General characteristics
- Tons burthen: 105 (bm)
- Sail plan: Sloop
- Complement: circa 40
- Armament: 6 × 4–pounder guns

= HMS George (1796) =

Sloop of the Royal Navy

HMS George was a sloop that the Royal Navy acquired in 1796, probably as the acquisition of a prize. She was captured by two Spanish privateers of superior force on 3 January, 1798 in a intense engagement.

==Capture==
Lieutenant Michael Mackay sailed from Demerara on 2 January 1798 under orders from Lieutenant Stenhouse of to proceed to Martinique. The next day Mackay sighted two vessels, a schooner and a cutter. The two were flying British colours but Mackay was suspicious and prepared for action. As the cutter came within cannonshot of George the cutter hauled down her British colours and raised Spanish colours, opening fire as she did so.

The ensuing engagement lasted 40 minutes. The sloop held her own until her helmsman was killed and she lost the wind. George ran into the cutter, which grappled her. The schooner took a position off Georges starboard quarter and raked her. Georges crew repelled two boarding attempts, but on their third the Spaniards succeeded in taking possession.

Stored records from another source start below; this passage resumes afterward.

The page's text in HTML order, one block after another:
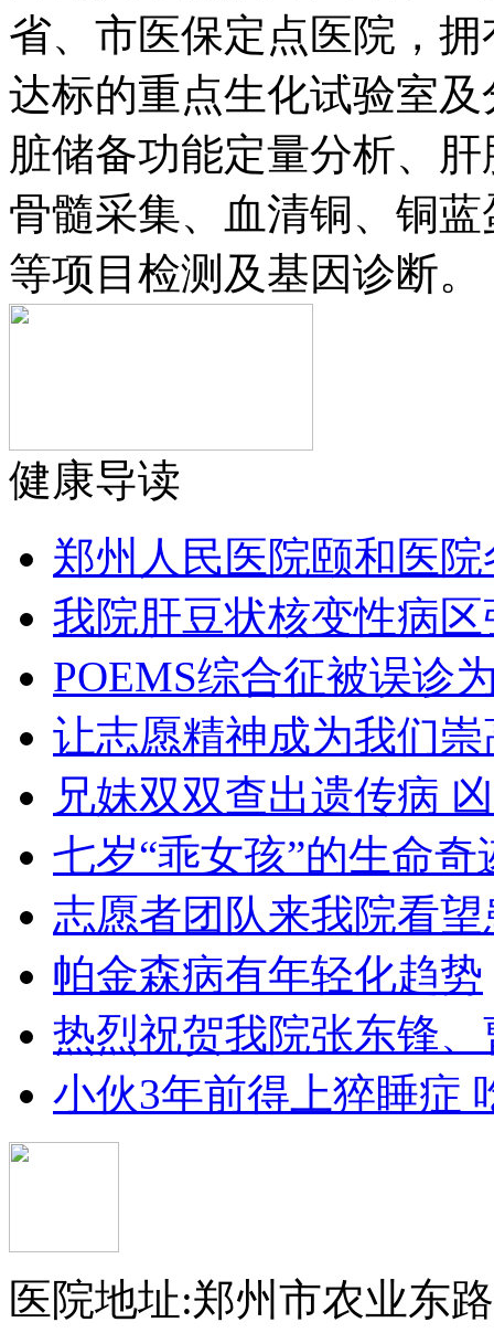
省、市医保定点医院，
达标的重点生化试验室
脏储备功能定量分析、
骨髓采集、血清铜、铜
等项目检测及基因诊断。
健康导读
郑州人民医院颐和医
我院肝豆状核变性病
POEMS综合征被误诊
让志愿精神成为我们
兄妹双双查出遗传病
七岁“乖女孩”的生命奇
志愿者团队来我院看
帕金森病有年轻化趋势
热烈祝贺我院张东锋
小伙3年前得上猝睡症
医院地址:郑州市农业东
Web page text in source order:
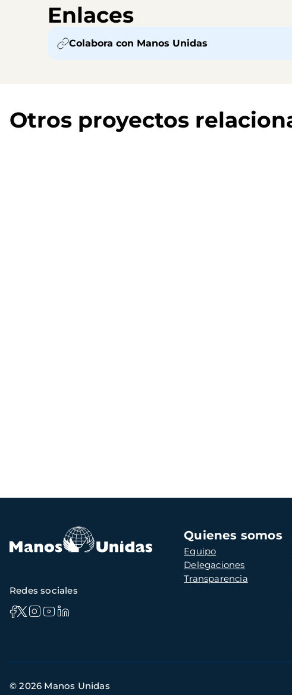
Enlaces
Colabora con Manos Unidas
Otros proyectos
Navegación
principal
Quienes somos
Equipo
Delegaciones
Transparencia
Redes sociales
de
© 2026 Manos Unidas
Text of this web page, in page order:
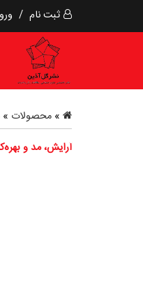
ثبت نام /
» محصولات »
آرایش، مد و
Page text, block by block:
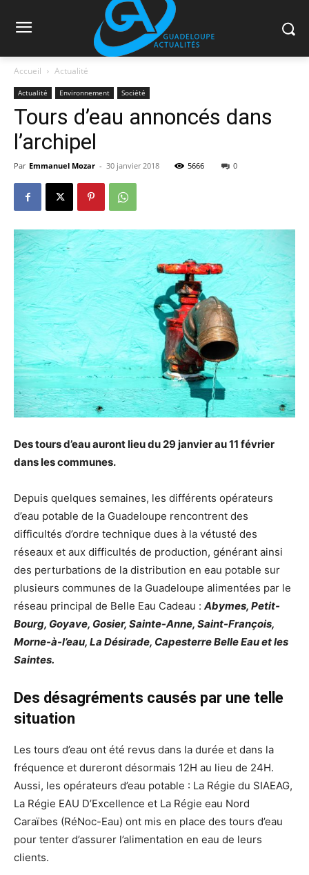
Accueil Actualité
Actualité Environnement Société
Tours d’eau annoncés dans
l’archipel
Par Emmanuel Mozar - 30 janvier 2018 5666 0
Des tours d’eau auront lieu du 29 janvier au 11 février
dans les communes.
Depuis quelques semaines, les différents opérateurs
d’eau potable de la Guadeloupe rencontrent des
difficultés d’ordre technique dues à la vétusté des
réseaux et aux difficultés de production, générant ainsi
des perturbations de la distribution en eau potable sur
plusieurs communes de la Guadeloupe alimentées par le
réseau principal de Belle Eau Cadeau : Abymes, Petit-
Bourg, Goyave, Gosier, Sainte-Anne, Saint-François,
Morne-à-l’eau, La Désirade, Capesterre Belle Eau et les
Saintes.
Des désagréments causés par une telle
situation
Les tours d’eau ont été revus dans la durée et dans la
fréquence et dureront désormais 12H au lieu de 24H.
Aussi, les opérateurs d’eau potable : La Régie du SIAEAG,
La Régie EAU D’Excellence et La Régie eau Nord
Caraïbes (RéNoc-Eau) ont mis en place des tours d’eau
pour tenter d’assurer l’alimentation en eau de leurs
clients.
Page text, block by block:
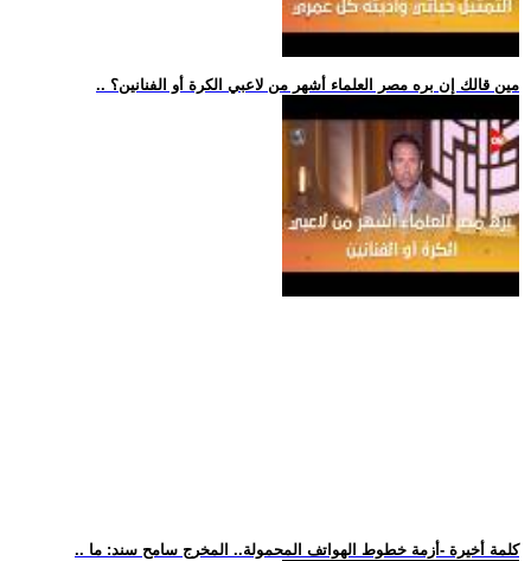
.. مين قالك إن بره مصر العلماء أشهر من لاعبي الكرة أو الفنانين؟
.. كلمة أخيرة -أزمة خطوط الهواتف المحمولة.. المخرج سامح سند: ما

British casualties, out of the 40 men on board, were eight killed (one a civilian passenger), and 17 wounded, one of the wounded being Mackay. He reported that the Spaniards had 32 men killed and several wounded. Mackay reported that the cutter carried 12 guns and 109 men, and the schooner 6 guns and 68 men.

The Spaniards took their captives to St Thomas of Oronoque, from whence the Spanish vessels had come. There the governor took good care of the wounded and the rest of the prisoners.